We begin this week’s Update with the announced acquisition of Getaroom by Booking Holdings. Enjoy.

Booking Holdings to Acquire Getaroom
(“Booking Holdings to Acquire Getaroom for $1.2 Billion,” November 12, 2021 via Phocus Wire)
On Friday (November 12), Booking Holdings announced one of its largest acquisitions in some time – the $1.2 billion purchase of B2B platform, Getaroom.
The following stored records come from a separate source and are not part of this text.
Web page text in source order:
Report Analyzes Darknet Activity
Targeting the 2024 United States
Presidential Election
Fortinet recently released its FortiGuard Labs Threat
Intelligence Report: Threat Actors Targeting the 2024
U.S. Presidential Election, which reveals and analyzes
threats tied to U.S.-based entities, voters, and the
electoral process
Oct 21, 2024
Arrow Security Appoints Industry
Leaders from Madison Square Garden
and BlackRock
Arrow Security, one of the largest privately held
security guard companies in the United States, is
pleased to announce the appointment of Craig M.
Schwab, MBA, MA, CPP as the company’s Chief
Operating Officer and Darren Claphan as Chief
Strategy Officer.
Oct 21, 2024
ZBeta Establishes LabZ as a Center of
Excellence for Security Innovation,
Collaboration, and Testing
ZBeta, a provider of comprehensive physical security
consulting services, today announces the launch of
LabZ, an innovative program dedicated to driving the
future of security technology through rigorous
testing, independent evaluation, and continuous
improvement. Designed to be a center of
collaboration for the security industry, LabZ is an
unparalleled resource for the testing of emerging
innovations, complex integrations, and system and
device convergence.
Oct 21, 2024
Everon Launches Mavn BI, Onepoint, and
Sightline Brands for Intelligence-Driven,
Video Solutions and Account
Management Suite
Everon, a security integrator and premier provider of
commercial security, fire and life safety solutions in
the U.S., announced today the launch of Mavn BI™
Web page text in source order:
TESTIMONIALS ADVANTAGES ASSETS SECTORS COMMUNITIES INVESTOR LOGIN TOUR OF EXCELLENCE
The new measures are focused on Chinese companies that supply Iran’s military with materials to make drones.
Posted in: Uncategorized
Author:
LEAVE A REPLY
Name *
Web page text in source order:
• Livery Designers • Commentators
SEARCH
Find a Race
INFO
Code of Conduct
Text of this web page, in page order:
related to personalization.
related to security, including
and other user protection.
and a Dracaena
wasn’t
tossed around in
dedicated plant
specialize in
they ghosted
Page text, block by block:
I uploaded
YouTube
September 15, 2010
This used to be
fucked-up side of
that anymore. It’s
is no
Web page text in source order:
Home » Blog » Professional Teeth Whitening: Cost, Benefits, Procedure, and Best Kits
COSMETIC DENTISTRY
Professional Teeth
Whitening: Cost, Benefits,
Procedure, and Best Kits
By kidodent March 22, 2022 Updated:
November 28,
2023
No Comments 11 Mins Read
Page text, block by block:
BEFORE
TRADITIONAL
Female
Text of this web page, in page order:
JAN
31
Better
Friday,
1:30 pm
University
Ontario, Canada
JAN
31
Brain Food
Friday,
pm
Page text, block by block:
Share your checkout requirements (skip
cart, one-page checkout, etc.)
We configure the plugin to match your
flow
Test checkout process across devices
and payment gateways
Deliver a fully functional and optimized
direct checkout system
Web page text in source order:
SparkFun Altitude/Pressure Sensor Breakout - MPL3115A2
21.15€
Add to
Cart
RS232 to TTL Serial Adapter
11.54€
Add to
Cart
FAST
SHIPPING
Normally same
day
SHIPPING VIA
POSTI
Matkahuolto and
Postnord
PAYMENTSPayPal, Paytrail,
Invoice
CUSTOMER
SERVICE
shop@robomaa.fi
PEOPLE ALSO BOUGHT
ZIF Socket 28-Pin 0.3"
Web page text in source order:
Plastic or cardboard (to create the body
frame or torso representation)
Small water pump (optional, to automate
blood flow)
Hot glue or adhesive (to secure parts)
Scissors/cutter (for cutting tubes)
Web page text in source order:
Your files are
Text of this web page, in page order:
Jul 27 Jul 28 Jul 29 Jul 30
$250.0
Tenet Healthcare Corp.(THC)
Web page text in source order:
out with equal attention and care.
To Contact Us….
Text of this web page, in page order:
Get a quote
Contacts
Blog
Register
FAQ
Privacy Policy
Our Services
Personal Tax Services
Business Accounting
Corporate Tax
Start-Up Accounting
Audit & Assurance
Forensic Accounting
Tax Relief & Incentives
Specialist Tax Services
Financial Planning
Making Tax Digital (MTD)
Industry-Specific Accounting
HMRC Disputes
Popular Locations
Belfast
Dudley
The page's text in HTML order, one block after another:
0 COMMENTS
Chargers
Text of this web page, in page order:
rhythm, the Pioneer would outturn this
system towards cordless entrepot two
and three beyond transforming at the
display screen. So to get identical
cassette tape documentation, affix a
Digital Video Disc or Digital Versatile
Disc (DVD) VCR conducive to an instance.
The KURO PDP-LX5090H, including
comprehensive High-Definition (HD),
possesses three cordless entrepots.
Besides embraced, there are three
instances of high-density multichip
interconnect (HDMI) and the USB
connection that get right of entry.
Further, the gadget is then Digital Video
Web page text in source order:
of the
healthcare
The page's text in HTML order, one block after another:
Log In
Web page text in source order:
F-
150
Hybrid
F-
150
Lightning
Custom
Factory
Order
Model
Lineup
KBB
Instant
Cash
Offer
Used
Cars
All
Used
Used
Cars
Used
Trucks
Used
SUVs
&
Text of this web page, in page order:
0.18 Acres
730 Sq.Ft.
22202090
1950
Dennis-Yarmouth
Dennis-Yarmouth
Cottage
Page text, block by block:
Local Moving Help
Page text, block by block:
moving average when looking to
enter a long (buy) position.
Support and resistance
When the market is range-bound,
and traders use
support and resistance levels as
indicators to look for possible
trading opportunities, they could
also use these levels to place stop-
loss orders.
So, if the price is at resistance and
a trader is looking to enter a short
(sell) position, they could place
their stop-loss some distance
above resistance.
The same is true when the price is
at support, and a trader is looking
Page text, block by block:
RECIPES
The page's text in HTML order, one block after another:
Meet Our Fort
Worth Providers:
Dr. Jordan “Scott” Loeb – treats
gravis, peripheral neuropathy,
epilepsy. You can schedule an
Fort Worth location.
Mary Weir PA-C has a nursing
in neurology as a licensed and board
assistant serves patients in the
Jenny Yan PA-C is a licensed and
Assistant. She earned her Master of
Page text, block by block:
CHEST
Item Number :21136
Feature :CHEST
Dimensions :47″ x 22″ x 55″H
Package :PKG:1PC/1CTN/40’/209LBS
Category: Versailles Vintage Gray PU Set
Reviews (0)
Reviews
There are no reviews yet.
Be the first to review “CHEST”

At closing, Getaroom will join Priceline’s strategic partnerships team, Priceline Partner Network, which, Priceline claims, will result in new and improved B2B distribution opportunities for its hotel suppliers.  

Amadeus Announces Value-Based Agreement With Delta Airlines
(“Amadeus Enters Into Value-Based Distribution Deal With Delta,” November 10, 2021 via Travel Weekly)
Seeking to leverage global distribution systems’ (GDS) improved merchandising platforms (through which suppliers like Delta can display a full range of ancillary and premium products), Delta has struck its third value-based distribution agreement – this time with Amadeus. Like Delta’s previous agreements with Sabre (May) and Travelport (August), this latest agreement allows Delta to move away from flat transaction fees to value-based fees determined by the value of each booking. As hotels consider attribute-based pricing (see our prior story) or alternative uses of their services and amenities (e.g., day use, co-working, etc.), can hotels’ use of these new GDS merchandising platforms be far behind?

Is This the End of the Travel Advisor?
(“U.S. Travel Agencies Can’t Cope With Demand Because of Advisor Shortage,” November 9, 2021 via Skift) (subscription may be required)
As the travel industry continues to return to “normalcy,” one thing has become increasing clear. The industry’s labor shortage is likely to have a profound and potentially long-lasting effect. This week’s example – the endangered travel advisor. With 62 percent of U.S. travel advisors either laid off or furloughed in 2020, and travel agency owners either unwilling or unable to rehire advisors, clients desperate to travel have two choices – postpone or even cancel their travel plans or find some other booking alternative. As we noted a few weeks earlier, there is growing evidence that those travelers who not willing to wait are beginning to use booking alternatives. Neither choice is good for the industry. Postponing travel or not traveling at all is obviously not good for anyone – particularly the millions employed globally in the travel industry. A wholesale shift in booking behavior (similar to the dramatic shift that occurred post 9/11) presents its own challenges. Travel advisors play critical roles in the travel ecosystem, particularly for those suppliers with a wide variety of customizable products and services (think cruise, tours and luxury travel). Not only are many of the these booking alternatives (even direct channels) poorly suited to promote and “sell” (or upsell or cross sell) these products and services, but as history has shown, many of these third-party channels become prohibitively expensive and difficult to manage as they grow in popularity and begin to yield considerable market power.  

Other news:

Apple Privacy Changes Could Give More Leverage to Big Online Travel Agencies
November 10, 2021 via Skift Travel News (subscription may be required)
Apple’s privacy changes are becoming a marketing and personalization headache across the travel industry, but they could further strengthen the largest online travel agencies with access to huge amounts of first-party data versus smaller competitors.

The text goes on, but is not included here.